**Source material**
- Opening Delimiter -
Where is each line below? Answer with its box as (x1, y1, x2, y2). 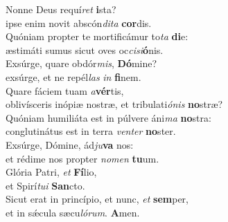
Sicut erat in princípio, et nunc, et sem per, (6, 192, 188, 206)
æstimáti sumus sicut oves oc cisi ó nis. (6, 42, 164, 57)
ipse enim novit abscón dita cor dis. (6, 15, 152, 30)
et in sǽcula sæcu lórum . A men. (6, 205, 140, 219)
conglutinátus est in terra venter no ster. (6, 124, 176, 138)
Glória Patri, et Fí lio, (6, 165, 97, 179)
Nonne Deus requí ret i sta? (6, 2, 116, 16)
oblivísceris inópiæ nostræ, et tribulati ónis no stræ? (6, 97, 223, 111)
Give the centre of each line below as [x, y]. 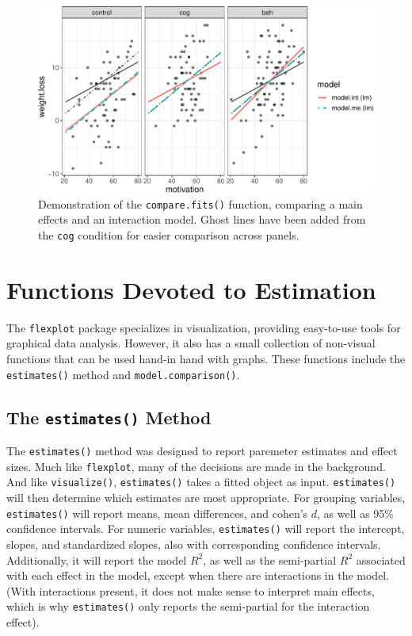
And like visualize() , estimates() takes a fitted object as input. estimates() [201, 482]
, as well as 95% [355, 513]
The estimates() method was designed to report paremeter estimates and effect [202, 451]
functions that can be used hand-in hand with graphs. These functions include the [206, 359]
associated [381, 559]
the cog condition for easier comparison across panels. [169, 235]
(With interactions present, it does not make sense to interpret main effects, [191, 590]
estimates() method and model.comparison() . [123, 374]
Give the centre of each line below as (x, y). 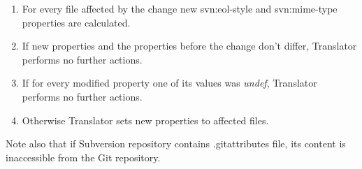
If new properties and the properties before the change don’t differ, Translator (189, 46)
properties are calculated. (76, 22)
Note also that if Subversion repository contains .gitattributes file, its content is (176, 144)
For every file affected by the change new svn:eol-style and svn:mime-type (180, 8)
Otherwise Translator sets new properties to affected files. (145, 120)
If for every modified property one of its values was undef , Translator (169, 83)
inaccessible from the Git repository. (83, 157)
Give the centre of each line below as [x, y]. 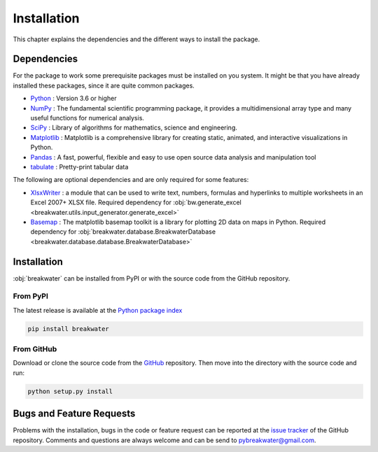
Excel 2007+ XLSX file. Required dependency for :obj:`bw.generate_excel [136, 202]
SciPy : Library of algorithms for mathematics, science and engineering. [134, 128]
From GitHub [35, 349]
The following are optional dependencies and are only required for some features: [131, 180]
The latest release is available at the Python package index [98, 310]
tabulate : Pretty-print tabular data [79, 167]
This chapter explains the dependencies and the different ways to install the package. [136, 39]
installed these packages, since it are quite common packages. [104, 85]
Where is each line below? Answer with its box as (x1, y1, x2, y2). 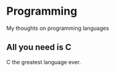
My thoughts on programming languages (6, 24, 109, 32)
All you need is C (6, 42, 72, 52)
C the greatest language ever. (6, 58, 81, 65)
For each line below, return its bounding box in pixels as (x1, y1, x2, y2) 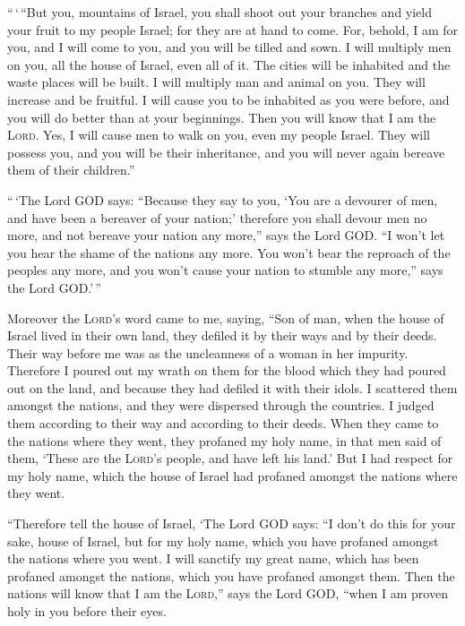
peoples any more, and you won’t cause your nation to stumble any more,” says (7, 261, 443, 279)
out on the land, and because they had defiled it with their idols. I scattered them (7, 378, 458, 397)
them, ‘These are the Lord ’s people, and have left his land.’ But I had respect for (7, 449, 453, 467)
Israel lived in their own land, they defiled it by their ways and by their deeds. (7, 326, 437, 345)
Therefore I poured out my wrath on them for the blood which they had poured (7, 361, 446, 380)
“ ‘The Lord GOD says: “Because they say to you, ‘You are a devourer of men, (7, 190, 438, 209)
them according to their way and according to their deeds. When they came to (7, 414, 439, 433)
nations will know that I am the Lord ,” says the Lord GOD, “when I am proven (7, 584, 448, 603)
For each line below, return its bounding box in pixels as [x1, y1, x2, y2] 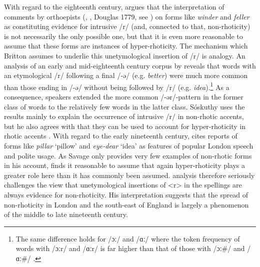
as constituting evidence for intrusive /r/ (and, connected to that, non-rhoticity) [4, 21, 250, 31]
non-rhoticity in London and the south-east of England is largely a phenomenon [4, 199, 249, 209]
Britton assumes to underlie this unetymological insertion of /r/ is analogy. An [4, 50, 245, 60]
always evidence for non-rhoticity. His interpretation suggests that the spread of [4, 189, 248, 199]
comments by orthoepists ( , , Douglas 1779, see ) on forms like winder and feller [4, 11, 249, 21]
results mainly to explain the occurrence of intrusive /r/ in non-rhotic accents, [4, 111, 244, 121]
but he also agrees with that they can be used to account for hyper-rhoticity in [4, 120, 246, 131]
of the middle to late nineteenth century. [4, 209, 128, 219]
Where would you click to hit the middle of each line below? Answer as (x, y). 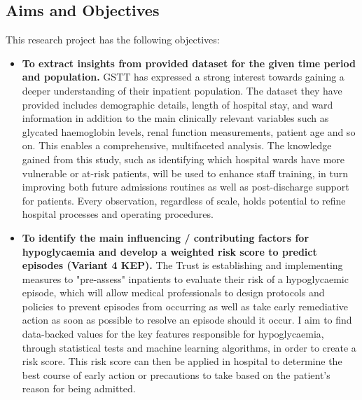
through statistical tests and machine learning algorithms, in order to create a (189, 347)
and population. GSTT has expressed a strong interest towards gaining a (183, 77)
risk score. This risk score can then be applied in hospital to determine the (182, 361)
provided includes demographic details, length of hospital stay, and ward (177, 104)
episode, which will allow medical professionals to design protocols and (173, 292)
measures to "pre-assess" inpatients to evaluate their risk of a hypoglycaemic (185, 278)
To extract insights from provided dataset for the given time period (189, 63)
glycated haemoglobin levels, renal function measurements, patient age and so (189, 131)
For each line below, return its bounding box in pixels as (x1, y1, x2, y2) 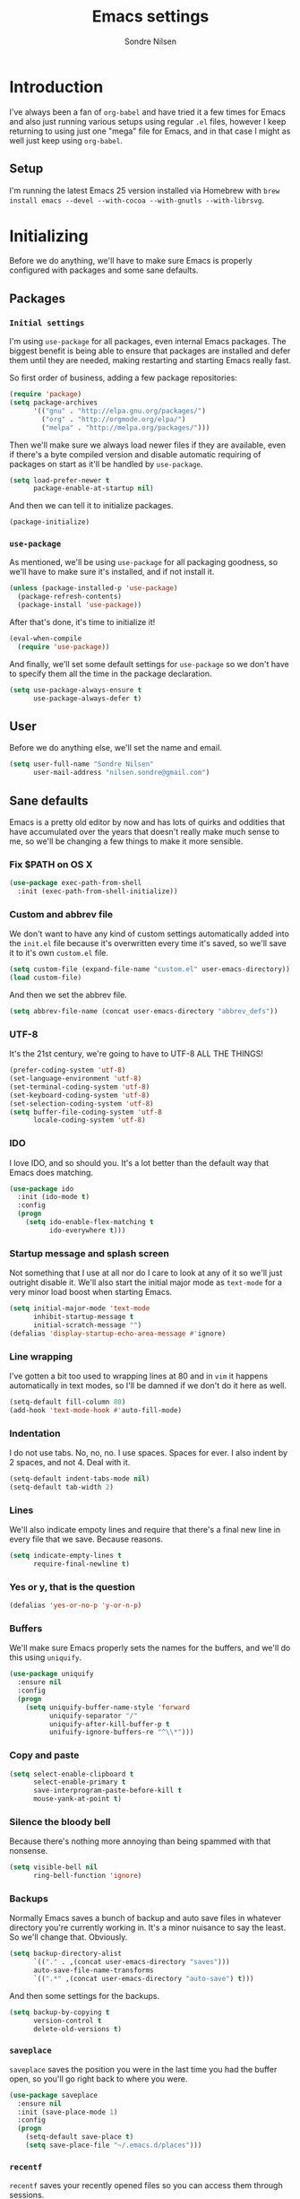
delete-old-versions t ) (32, 2024, 123, 2033)
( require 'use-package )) (17, 642, 110, 651)
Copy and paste (9, 1749, 80, 1761)
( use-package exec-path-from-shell (9, 879, 142, 888)
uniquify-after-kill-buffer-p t (48, 1719, 170, 1728)
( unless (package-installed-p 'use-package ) (9, 584, 178, 593)
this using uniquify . (9, 1652, 82, 1663)
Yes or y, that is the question (9, 1580, 136, 1593)
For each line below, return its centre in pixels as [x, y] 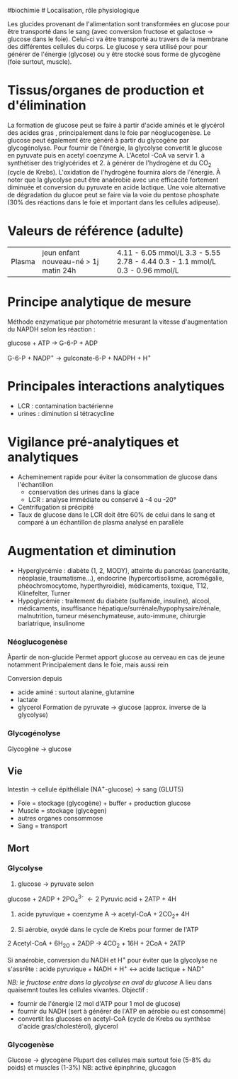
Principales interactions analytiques [116, 387]
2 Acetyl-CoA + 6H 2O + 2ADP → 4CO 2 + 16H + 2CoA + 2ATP [96, 944]
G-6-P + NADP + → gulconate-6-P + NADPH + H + [79, 357]
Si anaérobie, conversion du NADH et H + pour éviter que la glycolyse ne [112, 959]
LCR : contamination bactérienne [65, 406]
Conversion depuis [35, 679]
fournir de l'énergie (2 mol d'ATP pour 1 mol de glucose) [99, 1004]
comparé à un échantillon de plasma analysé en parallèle [101, 522]
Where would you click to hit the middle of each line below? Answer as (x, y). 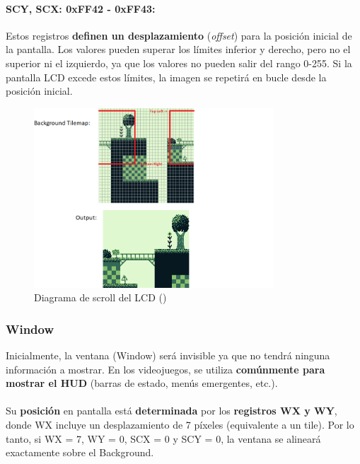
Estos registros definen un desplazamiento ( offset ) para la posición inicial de (179, 35)
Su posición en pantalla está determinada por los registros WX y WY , (172, 411)
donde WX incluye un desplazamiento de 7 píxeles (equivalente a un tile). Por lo (180, 424)
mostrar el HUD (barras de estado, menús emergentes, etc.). (142, 383)
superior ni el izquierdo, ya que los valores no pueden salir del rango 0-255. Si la (179, 63)
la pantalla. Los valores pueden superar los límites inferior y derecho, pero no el (178, 49)
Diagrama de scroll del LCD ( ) (100, 297)
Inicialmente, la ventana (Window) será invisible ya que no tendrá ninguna (168, 355)
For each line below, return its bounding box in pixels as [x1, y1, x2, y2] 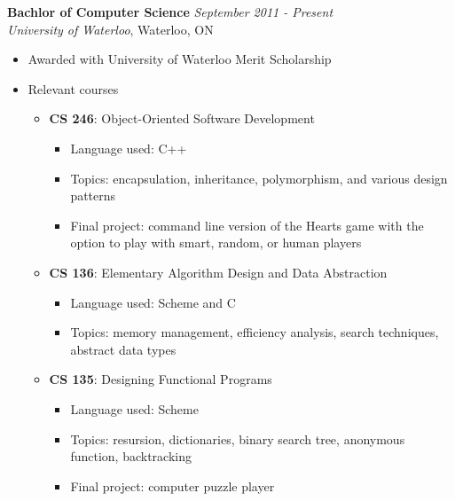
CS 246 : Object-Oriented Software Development [49, 109, 315, 128]
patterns [70, 186, 116, 205]
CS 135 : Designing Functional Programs [49, 370, 272, 388]
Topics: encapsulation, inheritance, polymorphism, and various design [70, 168, 448, 187]
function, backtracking [70, 447, 192, 466]
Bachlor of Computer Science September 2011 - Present [7, 3, 333, 20]
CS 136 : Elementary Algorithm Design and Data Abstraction [49, 262, 388, 281]
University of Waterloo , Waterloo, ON [7, 20, 214, 38]
- Closing Delimiter -
**Requirement**
Reproduce each line above that contains "Lord".

**Task solution**
them, ‘These are the Lord ’s people, and have left his land.’ But I had respect for (7, 449, 453, 467)
“ ‘The Lord GOD says: “Because they say to you, ‘You are a devourer of men, (7, 190, 438, 209)
nations will know that I am the Lord ,” says the Lord GOD, “when I am proven (7, 584, 448, 603)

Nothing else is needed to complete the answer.